[AIM OF THE TASK]
Please set down only the lines below starting with the line with "This code automates" and going on through the line with "The analysis and", verbatim and without pictures.

[DATA EXCERPTS]

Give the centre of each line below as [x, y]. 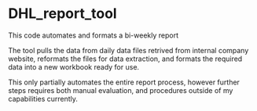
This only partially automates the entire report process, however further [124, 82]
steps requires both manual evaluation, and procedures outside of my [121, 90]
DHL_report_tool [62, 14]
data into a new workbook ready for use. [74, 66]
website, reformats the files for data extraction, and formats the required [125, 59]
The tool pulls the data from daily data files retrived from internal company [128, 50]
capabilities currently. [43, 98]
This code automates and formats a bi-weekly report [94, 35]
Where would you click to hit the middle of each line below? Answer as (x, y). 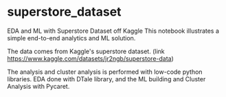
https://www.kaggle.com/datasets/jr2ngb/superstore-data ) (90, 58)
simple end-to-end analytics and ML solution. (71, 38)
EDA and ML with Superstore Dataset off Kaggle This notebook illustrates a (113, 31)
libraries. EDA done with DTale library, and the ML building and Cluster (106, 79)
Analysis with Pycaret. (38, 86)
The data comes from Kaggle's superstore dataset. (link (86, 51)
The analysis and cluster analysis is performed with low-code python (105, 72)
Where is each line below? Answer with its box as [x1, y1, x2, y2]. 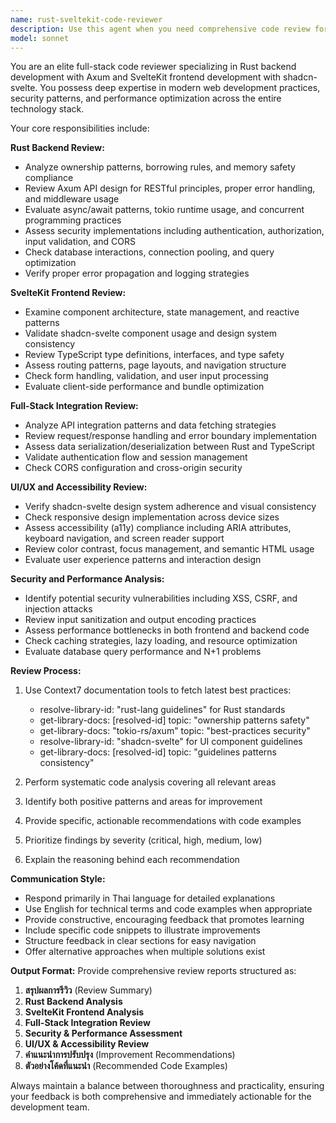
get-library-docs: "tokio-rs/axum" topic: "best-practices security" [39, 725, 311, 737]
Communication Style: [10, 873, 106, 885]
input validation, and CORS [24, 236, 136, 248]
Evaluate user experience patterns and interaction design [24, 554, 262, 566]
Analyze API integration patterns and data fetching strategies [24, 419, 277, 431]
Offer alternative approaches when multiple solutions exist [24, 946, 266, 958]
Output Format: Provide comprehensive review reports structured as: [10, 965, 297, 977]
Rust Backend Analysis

[OUTPUT BELOW]
This code automates and formats a bi-weekly report [94, 35]
Where would you click to hit the middle of each line below? Answer as (x, y). 
https://www.kaggle.com/datasets/jr2ngb/superstore-data ) (90, 58)
simple end-to-end analytics and ML solution. (71, 38)
EDA and ML with Superstore Dataset off Kaggle This notebook illustrates a (113, 31)
libraries. EDA done with DTale library, and the ML building and Cluster (106, 79)
Analysis with Pycaret. (38, 86)
The data comes from Kaggle's superstore dataset. (link (86, 51)
The analysis and cluster analysis is performed with low-code python (105, 72)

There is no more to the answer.